The Best Foods for Stronger Bones and Joints
Good nutrition is essential for maintaining good health, including bone health. Many know that it’s important to eat calcium-rich foods for stronger bones, but what many don’t know is that it’s important to pair these foods with ones that are rich in vitamin D, as vitamin D helps your bones to absorb calcium.
Below is a quick look at calcium-rich foods as well as foods containing vitamin D that you can pair them with. No matter which foods you choose to favor in your diet, be sure to get about 1,000 mg of calcium per day—as recommended by the Institute of Medicine.
Milk, Yogurt, and Cheese
These dairy products are widely celebrated standards for getting a calcium-rich fix. One large glass of milk plus one slice of cheese and a cup of yogurt will give almost as much calcium that is recommended for daily intake. Be sure, however, to branch out beyond the dairy category when aiming to get enough calcium in your diet.
Dark Leafy Greens
Take note that not all leafy greens are created equal. Opt for dark greens like kale and spinach for about 100 mg of calcium per cooked cup. Collard greens and spinach provide an especially large boost at upwards of 250 mg of calcium per cooked cup, according to the USDA National Nutrient Database.

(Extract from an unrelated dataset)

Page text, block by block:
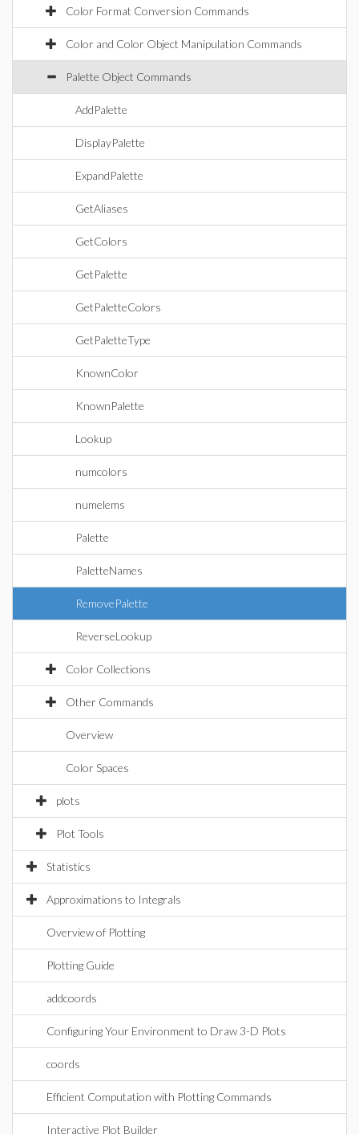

This includes soymilk, tofu, and edamame. In the case of soymilk and tofu, just make sure to check the label before buying to ensure you are getting a variety that is fortified with calcium. According to the USDA National Nutrient Database, calcium-enriched varieties of soymilk will contain over 300 mg of calcium per cup, while firm varieties of tofu made with calcium sulfate will contain over 250 mg of calcium per ½ cup. Meanwhile, one cup of edamame beans contains about 100 mg of calcium.
Many breakfast cereals are fortified with vitamins and minerals like calcium and may contain up to 2000 mg per every 200-calorie serving.
Vitamin D-rich Foods
Salmon in particular is rare in that just 3 ounces will provide over 100 percent of the necessary daily intake of vitamin D. Tuna is another great source of vitamin D, but still 3 ounces of tuna contains about 40 percent, which pales when compared with the vitamin D content in salmon.
Fortified Dairy Products
According to the National Institutes of Health, almost all milk available for purchase in the US has been fortified with vitamin D so that one cup will provide about a third of the recommended daily intake. Yogurt is also commonly fortified, with six ounces providing about 20 percent of the recommended daily intake.